Well, you should also remember, that tiger was released in 2005, and tiger in 2007, so your going to see a good performance upgrade when/if you decide to load leopard. The spinning colorwheel could be caused by alot of things.

What size hard drive do you have, and whats the RPM speed?


----------



## CroatMac (Jul 27, 2010)

Please help!!!
Bought a new Iphone4 came home to find out it don't work with Tiger that is on my Imac (dual core Intel 2.16; 1G RAM)!!! (10.4.11) Dug around and found a retail disk with 10.5.6 on it (from my work mac book pro).  Tried installing and once it gets past the select language it tells me it can not be installed???  Any ideas? thanks


----------



## ElDiabloConCaca (Jul 27, 2010)

Disks that shipped with a specific model of Mac will only work with that specific model of Mac.

Your only legal option is to purchase an upgraded version of Mac OS X. The most recent version costs $29.

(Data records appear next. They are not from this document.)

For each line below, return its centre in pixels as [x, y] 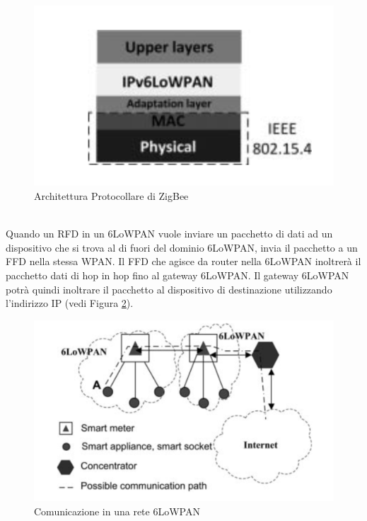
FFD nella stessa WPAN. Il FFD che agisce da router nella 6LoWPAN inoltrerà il [183, 261]
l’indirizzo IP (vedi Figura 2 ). [70, 303]
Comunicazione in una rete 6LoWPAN [117, 511]
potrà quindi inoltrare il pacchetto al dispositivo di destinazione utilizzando [169, 289]
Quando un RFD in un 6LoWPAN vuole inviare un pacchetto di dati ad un [169, 234]
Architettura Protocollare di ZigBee [111, 195]
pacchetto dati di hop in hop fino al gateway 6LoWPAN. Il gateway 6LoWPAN [177, 275]
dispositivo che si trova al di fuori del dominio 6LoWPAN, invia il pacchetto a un [182, 247]

The system requirements for all Apple products are listed both on the box they're sold in and on the product's page on Apple's website.


----------



## CroatMac (Jul 27, 2010)

Thanks El Diablo that is what I was afraid of!  Will the $29 upgrade get me from 10.4 to where I need to be "10.5.8 or higher..."? or is there more to it?


----------



## jbarley (Jul 27, 2010)

That $29 upgrade will let you install a complete virgin 10.6 Snow Leopard system, and yes thats from your existing 10.4


----------



## CroatMac (Jul 27, 2010)

the mac expert at the apple store had just told me I need a Box Set ($169) and not $29 upgrade????  I am lost


----------



## jbarley (Jul 28, 2010)

You really should learn how to do a Google search for most of the answers to your questions.
And trust people when they say, 'the SL upgrade will do what you want'

http://www.cultofmac.com/30-snow-leopard-disc-can-upgrade-tiger/15160


----------



## CroatMac (Jul 28, 2010)

Look Jbarley, when people ask for help that doesn't open the table for put downs!!!  I did google search and found that you can do SL upgrade but it was all old posts from last year (even your link is from aug 2009).  Why is it not possible that the "problem" was fixed by apple and now you can not do direct upgrade to SL?  Besides getting the same answer from two of you forum guys actually made me go and get the SL and it worked so thank you both.


----------